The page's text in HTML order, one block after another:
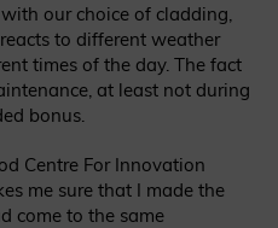
our choice of cladding,
to different weather
times of the day. The fact
at least not during
bonus.
Centre For Innovation
me sure that I made the
come to the same
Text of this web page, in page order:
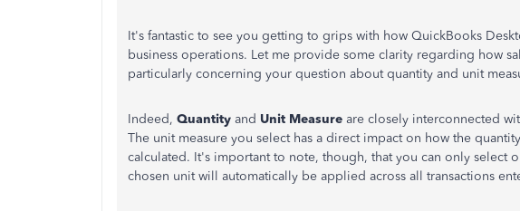
It's fantastic to see you getting to grips with how QuickBooks
business operations. Let me provide some clarity regarding how
particularly concerning your question about quantity and unit
Indeed, Quantity and Unit Measure are closely interconnected
The unit measure you select has a direct impact on how the
calculated. It's important to note, though, that you can only select
chosen unit will automatically be applied across all transactions
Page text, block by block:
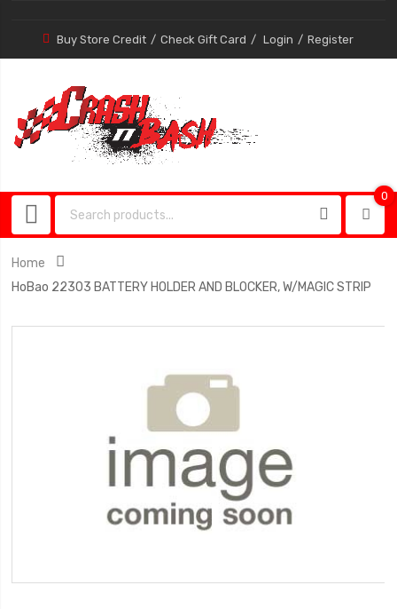
Buy Store Credit Check Gift Card Login Register
0
Home
HoBao 22303 BATTERY HOLDER AND BLOCKER, W/MAGIC STRIP
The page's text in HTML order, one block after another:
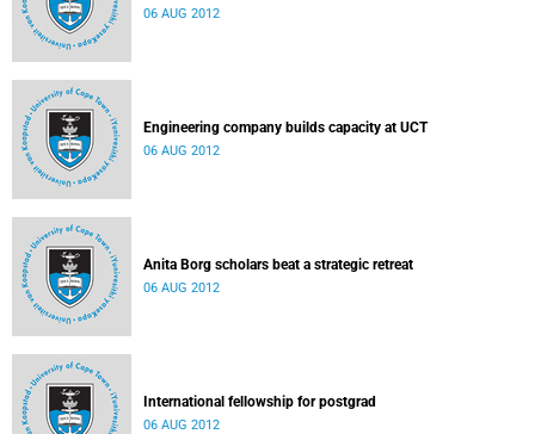
06 AUG 2012
Engineering company builds capacity at UCT
06 AUG 2012
Anita Borg scholars beat a strategic retreat
06 AUG 2012
International fellowship for postgrad
06 AUG 2012
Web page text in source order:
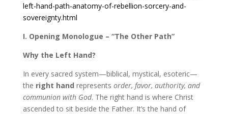
left-hand-path-anatomy-of-rebellion-sorcery-and-
sovereignty.html
I. Opening Monologue – “The Other Path”
Why the Left Hand?
In every sacred system—biblical, mystical, esoteric—
the right hand represents order, favor, authority, and
communion with God. The right hand is where Christ
ascended to sit beside the Father. It’s the hand of
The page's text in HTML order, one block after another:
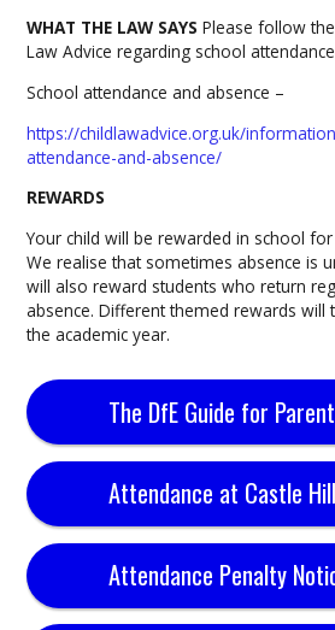
WHAT THE LAW SAYS Please follow
Law Advice regarding school
School attendance and absence –
https://childlawadvice.org.uk/
attendance-and-absence/
REWARDS
Your child will be rewarded in school
We realise that sometimes absence is
will also reward students who return
absence. Different themed rewards will
the academic year.
Attendance at Castle
Attendance Penalty
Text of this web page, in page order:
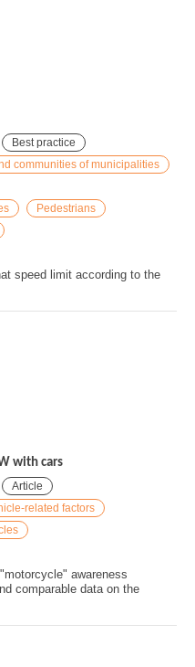
Best practice
communities of municipalities
Pedestrians
speed limit according to the
with cars
Article
related factors
awareness
comparable data on the
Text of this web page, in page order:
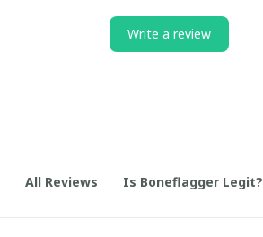
Write a review
All Reviews Is Boneflagger Legit?
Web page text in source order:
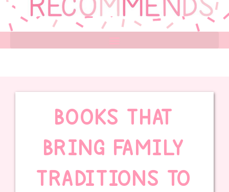
BOOKS THAT
BRING FAMILY
TRADITIONS TO
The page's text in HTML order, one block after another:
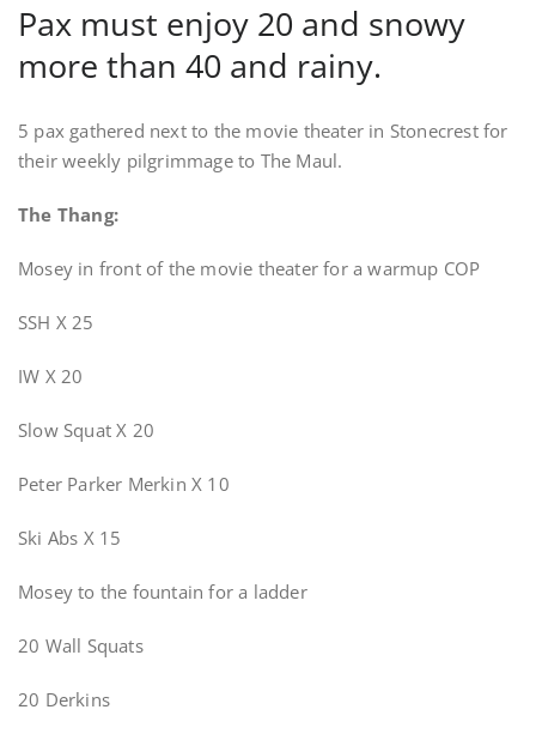
Pax must enjoy 20 and snowy
more than 40 and rainy.
5 pax gathered next to the movie theater in Stonecrest for
their weekly pilgrimmage to The Maul.
The Thang:
Mosey in front of the movie theater for a warmup COP
SSH X 25
IW X 20
Slow Squat X 20
Peter Parker Merkin X 10
Ski Abs X 15
Mosey to the fountain for a ladder
20 Wall Squats
20 Derkins
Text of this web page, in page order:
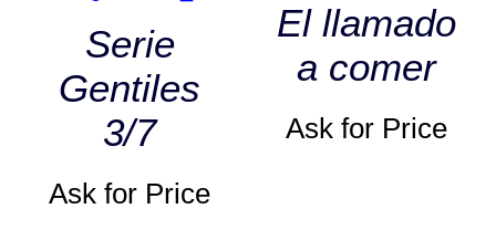
Serie
Gentiles
3/7
Ask for Price
El llamado
a comer
Ask for Price
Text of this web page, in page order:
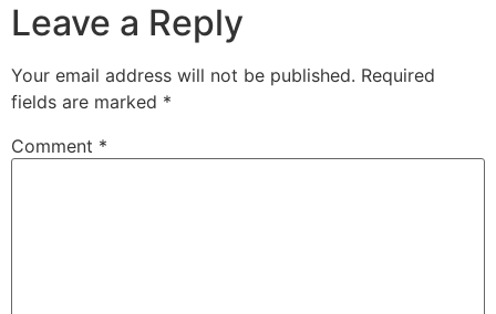
Leave a Reply
Your email address will not be published. Required
fields are marked *
Comment *
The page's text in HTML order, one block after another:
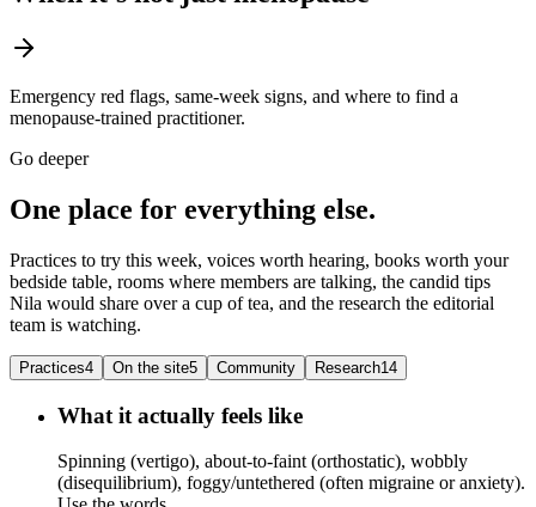
Emergency red flags, same-week signs, and where to find a
menopause-trained practitioner.
Go deeper
One place for everything else.
Practices to try this week, voices worth hearing, books worth your
bedside table, rooms where members are talking, the candid tips
Nila would share over a cup of tea, and the research the editorial
team is watching.
Practices4 On the site5 Community Research14
What it actually feels like
Spinning (vertigo), about-to-faint (orthostatic), wobbly
(disequilibrium), foggy/untethered (often migraine or anxiety).
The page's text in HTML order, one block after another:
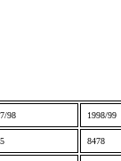
98 1998/99
8478
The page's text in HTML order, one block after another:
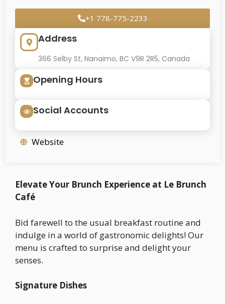
+1 778-775-2233
Address
366 Selby St, Nanaimo, BC V9R 2R5, Canada
Opening Hours
Social Accounts
Website
Elevate Your Brunch Experience at Le Brunch
Café
Bid farewell to the usual breakfast routine and
indulge in a world of gastronomic delights! Our
menu is crafted to surprise and delight your
senses.
Signature Dishes
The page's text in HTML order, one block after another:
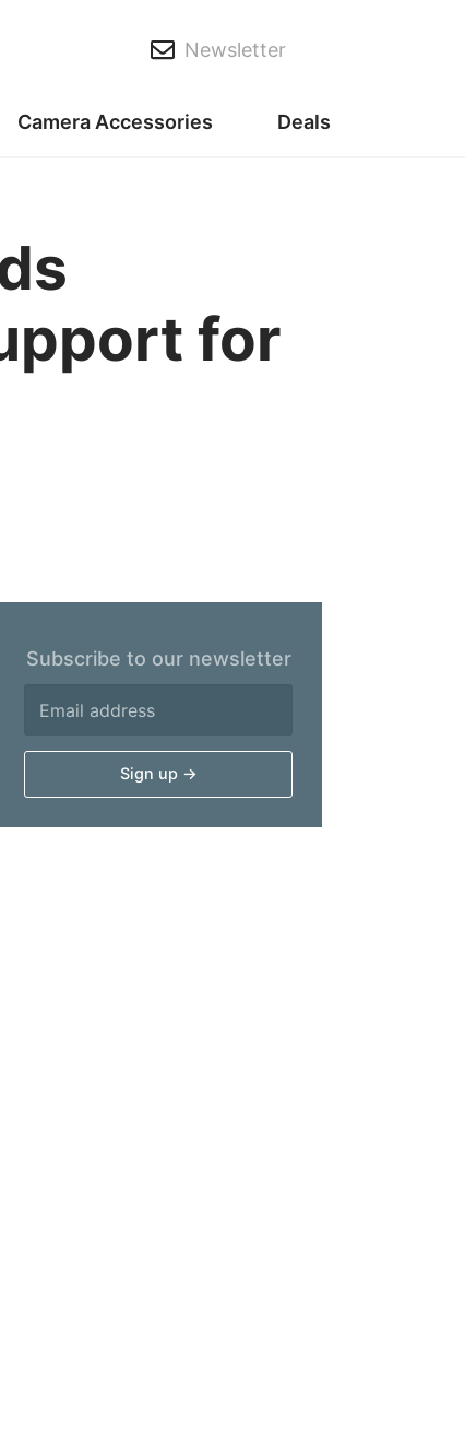
Newsletter
Camera Accessories Deals
for
Subscribe to our newsletter
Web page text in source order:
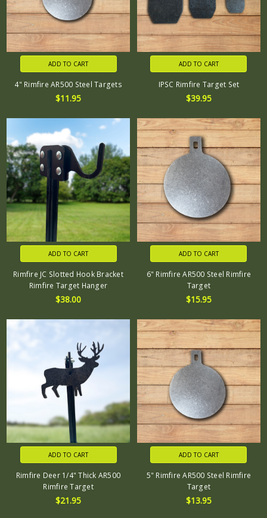
ADD TO CART
4" Rimfire AR500 Steel Targets
$11.95
ADD TO CART
IPSC Rimfire Target Set
$39.95
ADD TO CART
Rimfire JC Slotted Hook Bracket
Rimfire Target Hanger
$38.00
ADD TO CART
6" Rimfire AR500 Steel Rimfire
Target
$15.95
ADD TO CART
Rimfire Deer 1/4" Thick AR500
Rimfire Target
$21.95
ADD TO CART
5" Rimfire AR500 Steel Rimfire
Target
$13.95
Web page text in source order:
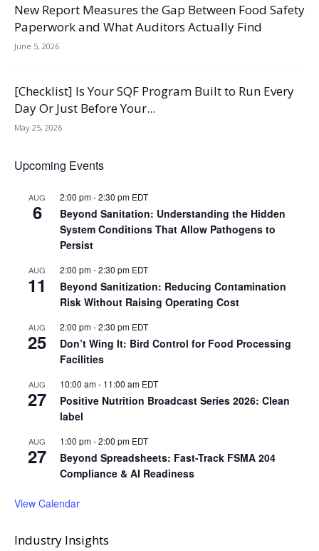
New Report Measures the Gap Between Food Safety
Paperwork and What Auditors Actually Find
June 5, 2026
[Checklist] Is Your SQF Program Built to Run Every
Day Or Just Before Your...
May 25, 2026
Upcoming Events
AUG
6
2:00 pm-2:30 pm EDT
Beyond Sanitation: Understanding the Hidden
System Conditions That Allow Pathogens to
Persist
AUG
11
2:00 pm-2:30 pm EDT
Beyond Sanitization: Reducing Contamination
Risk Without Raising Operating Cost
AUG
25
2:00 pm-2:30 pm EDT
Don’t Wing It: Bird Control for Food Processing
Facilities
AUG
27
10:00 am- 11:00 am EDT
Positive Nutrition Broadcast Series 2026: Clean
label
AUG
27
1:00 pm-2:00 pm EDT
Beyond Spreadsheets: Fast-Track FSMA 204
Compliance & AI Readiness
View Calendar
Industry Insights
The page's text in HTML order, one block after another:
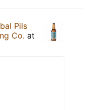
Pils
Co. at
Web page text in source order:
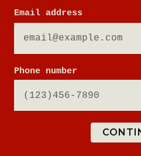
Email address
Phone number
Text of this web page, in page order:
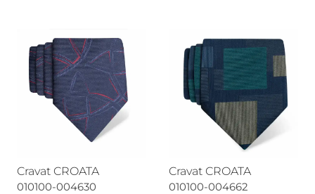
Cravat CROATA
010100-004630
Cravat CROATA
010100-004662
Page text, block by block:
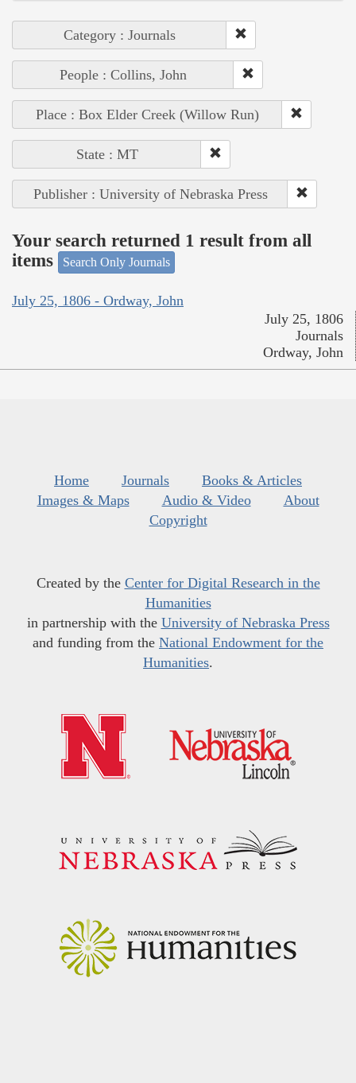
Category : Journals
People : Collins, John
Place : Box Elder Creek (Willow Run)
State : MT
Publisher : University of Nebraska Press
Your search returned 1 result from all
items
Search Only Journals
July 25, 1806 - Ordway, John
July 25, 1806
Journals
Ordway, John
Home Journals
Books & Articles
Images & Maps
Audio & Video
About
Copyright
Created by the Center for Digital Research in the
Humanities
in partnership with the University of Nebraska Press
and funding from the National Endowment for the
Humanities.
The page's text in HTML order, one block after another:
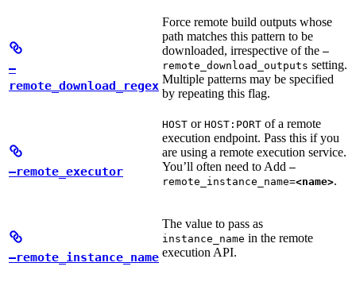
—
remote_download_regex
Force remote build outputs whose
path matches this pattern to be
downloaded, irrespective of the —
remote_download_outputs setting.
Multiple patterns may be specified
by repeating this flag.
—remote_executor
HOST or HOST:PORT of a remote
execution endpoint. Pass this if you
are using a remote execution service.
You’ll often need to Add —
remote_instance_name=<name>.
—remote_instance_name
The value to pass as
instance_name in the remote
execution API.
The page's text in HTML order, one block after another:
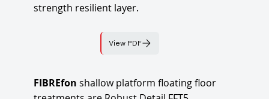
strength resilient layer.
View PDF
FIBREfon shallow platform floating floor
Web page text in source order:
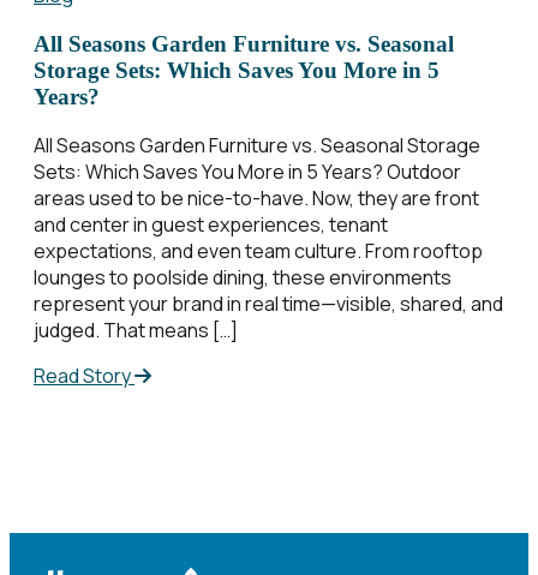
All Seasons Garden Furniture vs. Seasonal
Storage Sets: Which Saves You More in 5
Years?
All Seasons Garden Furniture vs. Seasonal Storage
Sets: Which Saves You More in 5 Years? Outdoor
areas used to be nice-to-have. Now, they are front
and center in guest experiences, tenant
expectations, and even team culture. From rooftop
lounges to poolside dining, these environments
represent your brand in real time—visible, shared, and
judged. That means […]
Read Story
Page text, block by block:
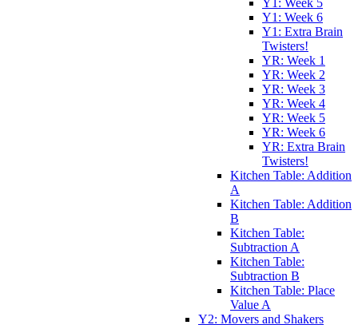
Y1: Week 5
Y1: Week 6
Y1: Extra Brain
Twisters!
YR: Week 1
YR: Week 2
YR: Week 3
YR: Week 4
YR: Week 5
YR: Week 6
YR: Extra Brain
Twisters!
Kitchen Table: Addition
A
Kitchen Table: Addition
B
Kitchen Table:
Subtraction A
Kitchen Table:
Subtraction B
Kitchen Table: Place
Value A
Y2: Movers and Shakers
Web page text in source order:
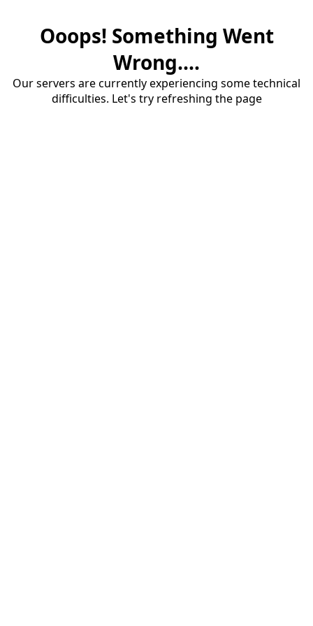
Ooops! Something Went
Wrong....
Our servers are currently experiencing some technical
difficulties. Let's try refreshing the page
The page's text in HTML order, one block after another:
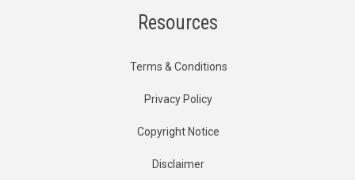
Resources
Terms & Conditions
Privacy Policy
Copyright Notice
Disclaimer

• Task prompt
In your copy of the records, include no pictures; repeat everything else exactly.

• The completed task
The page's text in HTML order, one block after another:
our choice of cladding,
to different weather
times of the day. The fact
at least not during
bonus.
Centre For Innovation
me sure that I made the
come to the same
Text of this web page, in page order:
It's fantastic to see you getting to grips with how QuickBooks
business operations. Let me provide some clarity regarding how
particularly concerning your question about quantity and unit
Indeed, Quantity and Unit Measure are closely interconnected
The unit measure you select has a direct impact on how the
calculated. It's important to note, though, that you can only select
chosen unit will automatically be applied across all transactions
Page text, block by block:
Buy Store Credit Check Gift Card Login Register
0
Home
HoBao 22303 BATTERY HOLDER AND BLOCKER, W/MAGIC STRIP
The page's text in HTML order, one block after another:
06 AUG 2012
Engineering company builds capacity at UCT
06 AUG 2012
Anita Borg scholars beat a strategic retreat
06 AUG 2012
International fellowship for postgrad
06 AUG 2012
Web page text in source order:
left-hand-path-anatomy-of-rebellion-sorcery-and-
sovereignty.html
I. Opening Monologue – “The Other Path”
Why the Left Hand?
In every sacred system—biblical, mystical, esoteric—
the right hand represents order, favor, authority, and
communion with God. The right hand is where Christ
ascended to sit beside the Father. It’s the hand of
The page's text in HTML order, one block after another:
WHAT THE LAW SAYS Please follow
Law Advice regarding school
School attendance and absence –
https://childlawadvice.org.uk/
attendance-and-absence/
REWARDS
Your child will be rewarded in school
We realise that sometimes absence is
will also reward students who return
absence. Different themed rewards will
the academic year.
Attendance at Castle
Attendance Penalty
Text of this web page, in page order:
Best practice
communities of municipalities
Pedestrians
speed limit according to the
with cars
Article
related factors
awareness
comparable data on the
Text of this web page, in page order:
Write a review
All Reviews Is Boneflagger Legit?
Web page text in source order:
BOOKS THAT
BRING FAMILY
TRADITIONS TO
The page's text in HTML order, one block after another:
Pax must enjoy 20 and snowy
more than 40 and rainy.
5 pax gathered next to the movie theater in Stonecrest for
their weekly pilgrimmage to The Maul.
The Thang:
Mosey in front of the movie theater for a warmup COP
SSH X 25
IW X 20
Slow Squat X 20
Peter Parker Merkin X 10
Ski Abs X 15
Mosey to the fountain for a ladder
20 Wall Squats
20 Derkins
Text of this web page, in page order:
Serie
Gentiles
3/7
Ask for Price
El llamado
a comer
Ask for Price
Text of this web page, in page order:
Leave a Reply
Your email address will not be published. Required
fields are marked *
Comment *
The page's text in HTML order, one block after another:
Emergency red flags, same-week signs, and where to find a
menopause-trained practitioner.
Go deeper
One place for everything else.
Practices to try this week, voices worth hearing, books worth your
bedside table, rooms where members are talking, the candid tips
Nila would share over a cup of tea, and the research the editorial
team is watching.
Practices4 On the site5 Community Research14
What it actually feels like
Spinning (vertigo), about-to-faint (orthostatic), wobbly
(disequilibrium), foggy/untethered (often migraine or anxiety).
The page's text in HTML order, one block after another:
98 1998/99
8478
The page's text in HTML order, one block after another:
+1 778-775-2233
Address
366 Selby St, Nanaimo, BC V9R 2R5, Canada
Opening Hours
Social Accounts
Website
Elevate Your Brunch Experience at Le Brunch
Café
Bid farewell to the usual breakfast routine and
indulge in a world of gastronomic delights! Our
menu is crafted to surprise and delight your
senses.
Signature Dishes
The page's text in HTML order, one block after another:
Newsletter
Camera Accessories Deals
for
Subscribe to our newsletter
Web page text in source order:
ADD TO CART
4" Rimfire AR500 Steel Targets
$11.95
ADD TO CART
IPSC Rimfire Target Set
$39.95
ADD TO CART
Rimfire JC Slotted Hook Bracket
Rimfire Target Hanger
$38.00
ADD TO CART
6" Rimfire AR500 Steel Rimfire
Target
$15.95
ADD TO CART
Rimfire Deer 1/4" Thick AR500
Rimfire Target
$21.95
ADD TO CART
5" Rimfire AR500 Steel Rimfire
Target
$13.95
Web page text in source order:
New Report Measures the Gap Between Food Safety
Paperwork and What Auditors Actually Find
June 5, 2026
[Checklist] Is Your SQF Program Built to Run Every
Day Or Just Before Your...
May 25, 2026
Upcoming Events
AUG
6
2:00 pm-2:30 pm EDT
Beyond Sanitation: Understanding the Hidden
System Conditions That Allow Pathogens to
Persist
AUG
11
2:00 pm-2:30 pm EDT
Beyond Sanitization: Reducing Contamination
Risk Without Raising Operating Cost
AUG
25
2:00 pm-2:30 pm EDT
Don’t Wing It: Bird Control for Food Processing
Facilities
AUG
27
10:00 am- 11:00 am EDT
Positive Nutrition Broadcast Series 2026: Clean
label
AUG
27
1:00 pm-2:00 pm EDT
Beyond Spreadsheets: Fast-Track FSMA 204
Compliance & AI Readiness
View Calendar
Industry Insights
The page's text in HTML order, one block after another:
Pils
Co. at
Web page text in source order:
Email address
Phone number
Text of this web page, in page order:
Cravat CROATA
010100-004630
Cravat CROATA
010100-004662
Page text, block by block:
Category : Journals
People : Collins, John
Place : Box Elder Creek (Willow Run)
State : MT
Publisher : University of Nebraska Press
Your search returned 1 result from all
items
Search Only Journals
July 25, 1806 - Ordway, John
July 25, 1806
Journals
Ordway, John
Home Journals
Books & Articles
Images & Maps
Audio & Video
About
Copyright
Created by the Center for Digital Research in the
Humanities
in partnership with the University of Nebraska Press
and funding from the National Endowment for the
Humanities.
The page's text in HTML order, one block after another:
—
remote_download_regex
Force remote build outputs whose
path matches this pattern to be
downloaded, irrespective of the —
remote_download_outputs setting.
Multiple patterns may be specified
by repeating this flag.
—remote_executor
HOST or HOST:PORT of a remote
execution endpoint. Pass this if you
are using a remote execution service.
You’ll often need to Add —
remote_instance_name=<name>.
—remote_instance_name
The value to pass as
instance_name in the remote
execution API.
The page's text in HTML order, one block after another:
strength resilient layer.
View PDF
FIBREfon shallow platform floating floor
Web page text in source order:
All Seasons Garden Furniture vs. Seasonal
Storage Sets: Which Saves You More in 5
Years?
All Seasons Garden Furniture vs. Seasonal Storage
Sets: Which Saves You More in 5 Years? Outdoor
areas used to be nice-to-have. Now, they are front
and center in guest experiences, tenant
expectations, and even team culture. From rooftop
lounges to poolside dining, these environments
represent your brand in real time—visible, shared, and
judged. That means […]
Read Story
Page text, block by block:
Y1: Week 5
Y1: Week 6
Y1: Extra Brain
Twisters!
YR: Week 1
YR: Week 2
YR: Week 3
YR: Week 4
YR: Week 5
YR: Week 6
YR: Extra Brain
Twisters!
Kitchen Table: Addition
A
Kitchen Table: Addition
B
Kitchen Table:
Subtraction A
Kitchen Table:
Subtraction B
Kitchen Table: Place
Value A
Y2: Movers and Shakers
Web page text in source order:
Ooops! Something Went
Wrong....
Our servers are currently experiencing some technical
difficulties. Let's try refreshing the page
The page's text in HTML order, one block after another:
Resources
Terms & Conditions
Privacy Policy
Copyright Notice
Disclaimer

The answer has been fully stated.